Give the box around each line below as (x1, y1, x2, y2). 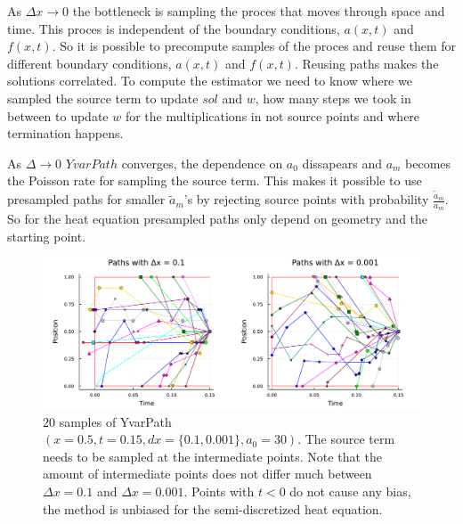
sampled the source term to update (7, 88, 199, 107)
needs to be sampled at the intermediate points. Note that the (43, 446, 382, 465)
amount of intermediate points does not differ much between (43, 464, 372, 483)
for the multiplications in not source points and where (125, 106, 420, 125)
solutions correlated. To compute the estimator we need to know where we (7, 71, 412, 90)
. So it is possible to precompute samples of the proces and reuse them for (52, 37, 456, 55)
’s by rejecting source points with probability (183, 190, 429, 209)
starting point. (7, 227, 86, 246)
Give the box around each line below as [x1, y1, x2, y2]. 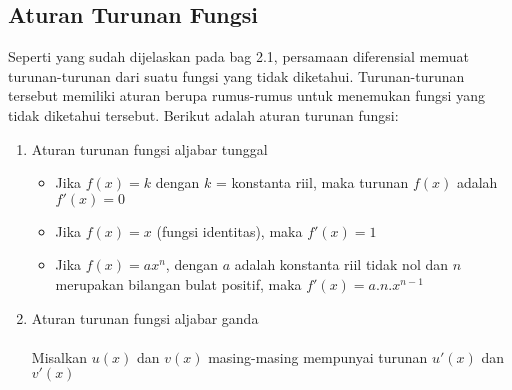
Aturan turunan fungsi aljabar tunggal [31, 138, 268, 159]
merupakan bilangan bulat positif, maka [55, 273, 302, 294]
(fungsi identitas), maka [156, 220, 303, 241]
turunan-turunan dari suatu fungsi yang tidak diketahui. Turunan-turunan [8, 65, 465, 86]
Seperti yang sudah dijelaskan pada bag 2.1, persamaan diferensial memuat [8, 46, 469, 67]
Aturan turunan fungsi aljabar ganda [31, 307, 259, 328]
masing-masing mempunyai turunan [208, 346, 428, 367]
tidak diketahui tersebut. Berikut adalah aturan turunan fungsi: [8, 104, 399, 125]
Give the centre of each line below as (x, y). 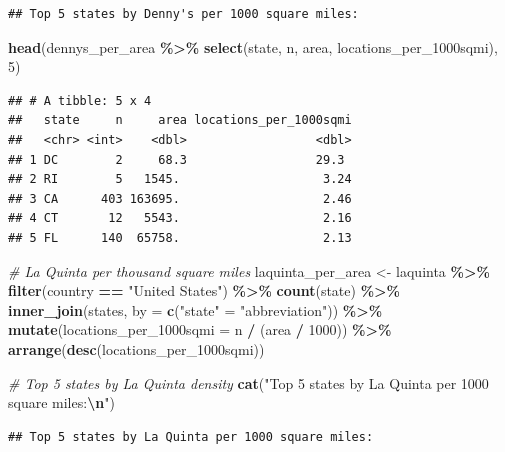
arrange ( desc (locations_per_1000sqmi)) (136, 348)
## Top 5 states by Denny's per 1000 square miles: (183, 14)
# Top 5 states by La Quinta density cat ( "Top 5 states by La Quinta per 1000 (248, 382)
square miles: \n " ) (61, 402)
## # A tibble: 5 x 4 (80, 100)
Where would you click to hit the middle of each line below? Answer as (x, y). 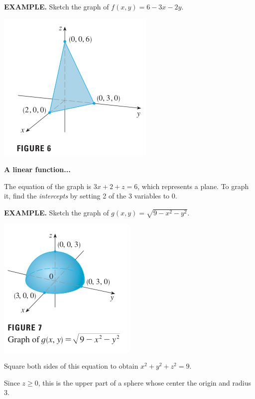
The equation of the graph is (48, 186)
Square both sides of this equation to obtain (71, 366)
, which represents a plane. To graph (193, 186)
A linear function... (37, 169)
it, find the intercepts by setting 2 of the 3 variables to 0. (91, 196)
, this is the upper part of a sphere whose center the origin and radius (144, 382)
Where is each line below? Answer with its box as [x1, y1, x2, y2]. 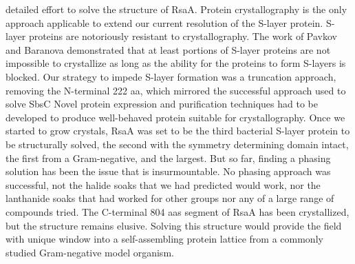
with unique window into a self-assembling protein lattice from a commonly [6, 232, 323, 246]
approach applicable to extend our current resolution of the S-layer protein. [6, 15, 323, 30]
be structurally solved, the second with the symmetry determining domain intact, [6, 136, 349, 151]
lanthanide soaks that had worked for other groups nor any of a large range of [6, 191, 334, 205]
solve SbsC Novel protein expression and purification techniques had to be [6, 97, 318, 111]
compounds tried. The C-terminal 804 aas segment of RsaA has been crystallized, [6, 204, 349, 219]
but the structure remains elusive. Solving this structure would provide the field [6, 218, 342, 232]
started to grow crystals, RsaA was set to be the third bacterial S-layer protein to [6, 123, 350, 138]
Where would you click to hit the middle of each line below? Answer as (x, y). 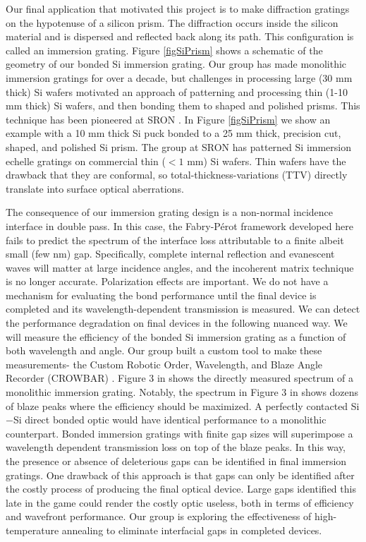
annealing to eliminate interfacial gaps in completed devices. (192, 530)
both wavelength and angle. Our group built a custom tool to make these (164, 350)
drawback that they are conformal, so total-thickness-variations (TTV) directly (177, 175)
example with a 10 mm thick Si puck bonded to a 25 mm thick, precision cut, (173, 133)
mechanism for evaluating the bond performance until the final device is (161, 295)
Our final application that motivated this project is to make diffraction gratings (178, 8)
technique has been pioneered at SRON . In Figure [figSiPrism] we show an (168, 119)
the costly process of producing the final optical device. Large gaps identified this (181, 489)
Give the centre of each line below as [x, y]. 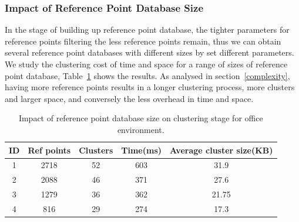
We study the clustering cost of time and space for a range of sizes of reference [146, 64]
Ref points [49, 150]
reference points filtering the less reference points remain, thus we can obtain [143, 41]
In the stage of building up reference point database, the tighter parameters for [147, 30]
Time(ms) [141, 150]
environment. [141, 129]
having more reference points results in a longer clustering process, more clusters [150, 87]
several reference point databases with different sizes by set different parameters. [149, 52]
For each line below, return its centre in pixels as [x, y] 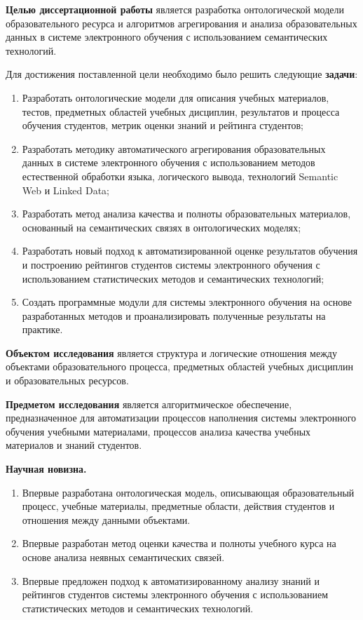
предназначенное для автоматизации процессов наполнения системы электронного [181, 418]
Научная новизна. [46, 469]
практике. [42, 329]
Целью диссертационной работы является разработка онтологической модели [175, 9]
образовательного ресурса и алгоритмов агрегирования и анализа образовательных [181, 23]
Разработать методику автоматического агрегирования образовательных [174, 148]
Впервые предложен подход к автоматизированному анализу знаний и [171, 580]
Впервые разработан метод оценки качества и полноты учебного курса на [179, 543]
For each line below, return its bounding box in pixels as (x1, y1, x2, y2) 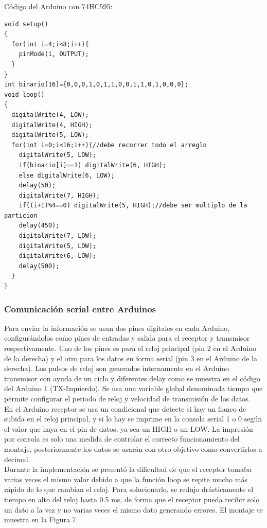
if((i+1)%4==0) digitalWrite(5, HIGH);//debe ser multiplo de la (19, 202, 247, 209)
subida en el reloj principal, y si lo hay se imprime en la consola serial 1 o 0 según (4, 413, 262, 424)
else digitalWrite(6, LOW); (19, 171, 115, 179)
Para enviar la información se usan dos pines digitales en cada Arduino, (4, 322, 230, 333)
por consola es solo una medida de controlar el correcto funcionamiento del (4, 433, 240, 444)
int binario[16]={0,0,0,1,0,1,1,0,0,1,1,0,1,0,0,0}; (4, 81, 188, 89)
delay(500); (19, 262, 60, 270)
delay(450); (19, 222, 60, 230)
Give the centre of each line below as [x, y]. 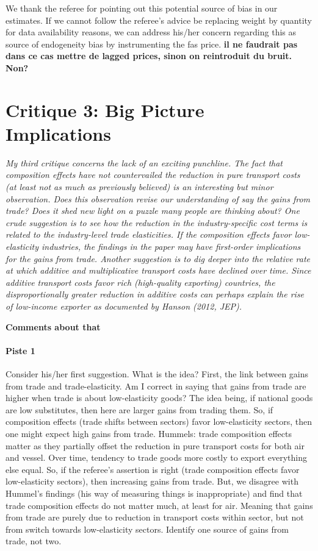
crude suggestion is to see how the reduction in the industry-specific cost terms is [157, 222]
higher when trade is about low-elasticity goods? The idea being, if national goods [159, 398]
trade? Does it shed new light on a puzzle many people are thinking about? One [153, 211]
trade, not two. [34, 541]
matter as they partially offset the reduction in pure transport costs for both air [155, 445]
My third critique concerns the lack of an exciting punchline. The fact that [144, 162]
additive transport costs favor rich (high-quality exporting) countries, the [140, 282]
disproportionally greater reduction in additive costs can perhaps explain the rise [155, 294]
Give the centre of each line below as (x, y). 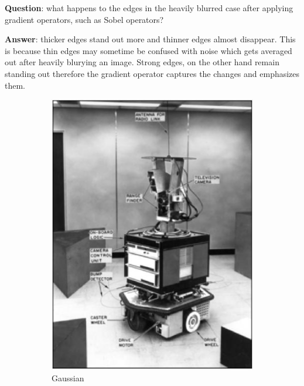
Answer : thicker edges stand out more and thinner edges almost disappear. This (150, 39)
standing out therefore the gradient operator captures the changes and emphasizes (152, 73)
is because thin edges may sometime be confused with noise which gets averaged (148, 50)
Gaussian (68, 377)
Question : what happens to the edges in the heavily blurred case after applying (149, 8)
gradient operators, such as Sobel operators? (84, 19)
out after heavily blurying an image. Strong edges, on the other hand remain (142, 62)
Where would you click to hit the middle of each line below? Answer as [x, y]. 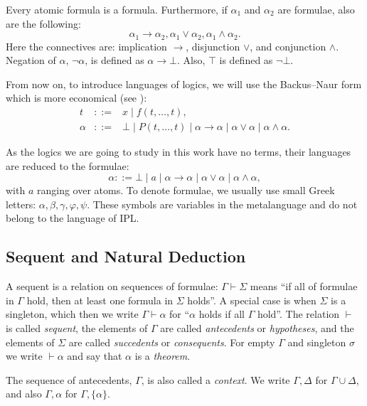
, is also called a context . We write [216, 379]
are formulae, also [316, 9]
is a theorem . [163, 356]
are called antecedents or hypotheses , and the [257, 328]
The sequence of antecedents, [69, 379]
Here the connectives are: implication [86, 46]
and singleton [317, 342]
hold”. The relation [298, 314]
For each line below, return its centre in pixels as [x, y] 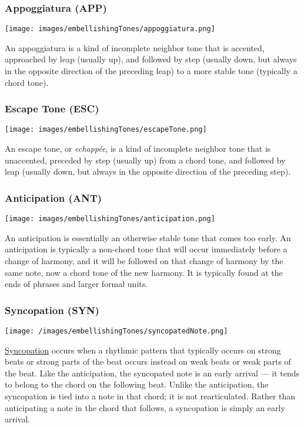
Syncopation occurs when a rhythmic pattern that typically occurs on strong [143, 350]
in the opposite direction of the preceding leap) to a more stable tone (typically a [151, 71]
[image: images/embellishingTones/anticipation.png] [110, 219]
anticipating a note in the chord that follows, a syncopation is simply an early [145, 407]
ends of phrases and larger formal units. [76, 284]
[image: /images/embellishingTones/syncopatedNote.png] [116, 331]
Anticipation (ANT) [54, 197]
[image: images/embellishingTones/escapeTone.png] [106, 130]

#####

Work instruction: No picture should be included when the data are set down again exactly.

Task result:
Give the box around each line below as (x1, y1, x2, y2). 
sampled the source term to update (7, 88, 199, 107)
needs to be sampled at the intermediate points. Note that the (43, 446, 382, 465)
amount of intermediate points does not differ much between (43, 464, 372, 483)
for the multiplications in not source points and where (125, 106, 420, 125)
solutions correlated. To compute the estimator we need to know where we (7, 71, 412, 90)
. So it is possible to precompute samples of the proces and reuse them for (52, 37, 456, 55)
’s by rejecting source points with probability (183, 190, 429, 209)
starting point. (7, 227, 86, 246)
Give the box around each line below as [x1, y1, x2, y2]. 
Aturan turunan fungsi aljabar tunggal [31, 138, 268, 159]
merupakan bilangan bulat positif, maka [55, 273, 302, 294]
(fungsi identitas), maka [156, 220, 303, 241]
turunan-turunan dari suatu fungsi yang tidak diketahui. Turunan-turunan [8, 65, 465, 86]
Seperti yang sudah dijelaskan pada bag 2.1, persamaan diferensial memuat [8, 46, 469, 67]
Aturan turunan fungsi aljabar ganda [31, 307, 259, 328]
masing-masing mempunyai turunan [208, 346, 428, 367]
tidak diketahui tersebut. Berikut adalah aturan turunan fungsi: [8, 104, 399, 125]
Give the centre of each line below as (x, y). 
arrange ( desc (locations_per_1000sqmi)) (136, 348)
## Top 5 states by Denny's per 1000 square miles: (183, 14)
# Top 5 states by La Quinta density cat ( "Top 5 states by La Quinta per 1000 (248, 382)
square miles: \n " ) (61, 402)
## # A tibble: 5 x 4 (80, 100)
Where would you click to hit the middle of each line below? Answer as (x, y). 
The equation of the graph is (48, 186)
Square both sides of this equation to obtain (71, 366)
, which represents a plane. To graph (193, 186)
A linear function... (37, 169)
it, find the intercepts by setting 2 of the 3 variables to 0. (91, 196)
, this is the upper part of a sphere whose center the origin and radius (144, 382)
Where is each line below? Answer with its box as [x1, y1, x2, y2]. 
with unique window into a self-assembling protein lattice from a commonly [6, 232, 323, 246]
approach applicable to extend our current resolution of the S-layer protein. [6, 15, 323, 30]
be structurally solved, the second with the symmetry determining domain intact, [6, 136, 349, 151]
lanthanide soaks that had worked for other groups nor any of a large range of [6, 191, 334, 205]
solve SbsC Novel protein expression and purification techniques had to be [6, 97, 318, 111]
compounds tried. The C-terminal 804 aas segment of RsaA has been crystallized, [6, 204, 349, 219]
but the structure remains elusive. Solving this structure would provide the field [6, 218, 342, 232]
started to grow crystals, RsaA was set to be the third bacterial S-layer protein to [6, 123, 350, 138]
Where would you click to hit the middle of each line below? Answer as (x, y). 
annealing to eliminate interfacial gaps in completed devices. (192, 530)
both wavelength and angle. Our group built a custom tool to make these (164, 350)
drawback that they are conformal, so total-thickness-variations (TTV) directly (177, 175)
example with a 10 mm thick Si puck bonded to a 25 mm thick, precision cut, (173, 133)
mechanism for evaluating the bond performance until the final device is (161, 295)
Our final application that motivated this project is to make diffraction gratings (178, 8)
technique has been pioneered at SRON . In Figure [figSiPrism] we show an (168, 119)
the costly process of producing the final optical device. Large gaps identified this (181, 489)
Give the centre of each line below as [x, y]. 
We study the clustering cost of time and space for a range of sizes of reference [146, 64]
Ref points [49, 150]
reference points filtering the less reference points remain, thus we can obtain [143, 41]
In the stage of building up reference point database, the tighter parameters for [147, 30]
Time(ms) [141, 150]
environment. [141, 129]
having more reference points results in a longer clustering process, more clusters [150, 87]
several reference point databases with different sizes by set different parameters. [149, 52]
For each line below, return its centre in pixels as [x, y] 
предназначенное для автоматизации процессов наполнения системы электронного [181, 418]
Научная новизна. [46, 469]
практике. [42, 329]
Целью диссертационной работы является разработка онтологической модели [175, 9]
образовательного ресурса и алгоритмов агрегирования и анализа образовательных [181, 23]
Разработать методику автоматического агрегирования образовательных [174, 148]
Впервые предложен подход к автоматизированному анализу знаний и [171, 580]
Впервые разработан метод оценки качества и полноты учебного курса на [179, 543]
For each line below, return its bounding box in pixels as (x1, y1, x2, y2) 
if((i+1)%4==0) digitalWrite(5, HIGH);//debe ser multiplo de la (19, 202, 247, 209)
subida en el reloj principal, y si lo hay se imprime en la consola serial 1 o 0 según (4, 413, 262, 424)
else digitalWrite(6, LOW); (19, 171, 115, 179)
Para enviar la información se usan dos pines digitales en cada Arduino, (4, 322, 230, 333)
por consola es solo una medida de controlar el correcto funcionamiento del (4, 433, 240, 444)
int binario[16]={0,0,0,1,0,1,1,0,0,1,1,0,1,0,0,0}; (4, 81, 188, 89)
delay(500); (19, 262, 60, 270)
delay(450); (19, 222, 60, 230)
Give the centre of each line below as [x, y]. 
crude suggestion is to see how the reduction in the industry-specific cost terms is [157, 222]
higher when trade is about low-elasticity goods? The idea being, if national goods [159, 398]
trade? Does it shed new light on a puzzle many people are thinking about? One [153, 211]
trade, not two. [34, 541]
matter as they partially offset the reduction in pure transport costs for both air [155, 445]
My third critique concerns the lack of an exciting punchline. The fact that [144, 162]
additive transport costs favor rich (high-quality exporting) countries, the [140, 282]
disproportionally greater reduction in additive costs can perhaps explain the rise [155, 294]
Give the centre of each line below as (x, y). 
Answer : thicker edges stand out more and thinner edges almost disappear. This (150, 39)
standing out therefore the gradient operator captures the changes and emphasizes (152, 73)
is because thin edges may sometime be confused with noise which gets averaged (148, 50)
Gaussian (68, 377)
Question : what happens to the edges in the heavily blurred case after applying (149, 8)
gradient operators, such as Sobel operators? (84, 19)
out after heavily blurying an image. Strong edges, on the other hand remain (142, 62)
Where would you click to hit the middle of each line below? Answer as [x, y]. 
, is also called a context . We write [216, 379]
are formulae, also [316, 9]
is a theorem . [163, 356]
are called antecedents or hypotheses , and the [257, 328]
The sequence of antecedents, [69, 379]
Here the connectives are: implication [86, 46]
and singleton [317, 342]
hold”. The relation [298, 314]
For each line below, return its centre in pixels as [x, y] 
Syncopation occurs when a rhythmic pattern that typically occurs on strong [143, 350]
in the opposite direction of the preceding leap) to a more stable tone (typically a [151, 71]
[image: images/embellishingTones/anticipation.png] [110, 219]
anticipating a note in the chord that follows, a syncopation is simply an early [145, 407]
ends of phrases and larger formal units. [76, 284]
[image: /images/embellishingTones/syncopatedNote.png] [116, 331]
Anticipation (ANT) [54, 197]
[image: images/embellishingTones/escapeTone.png] [106, 130]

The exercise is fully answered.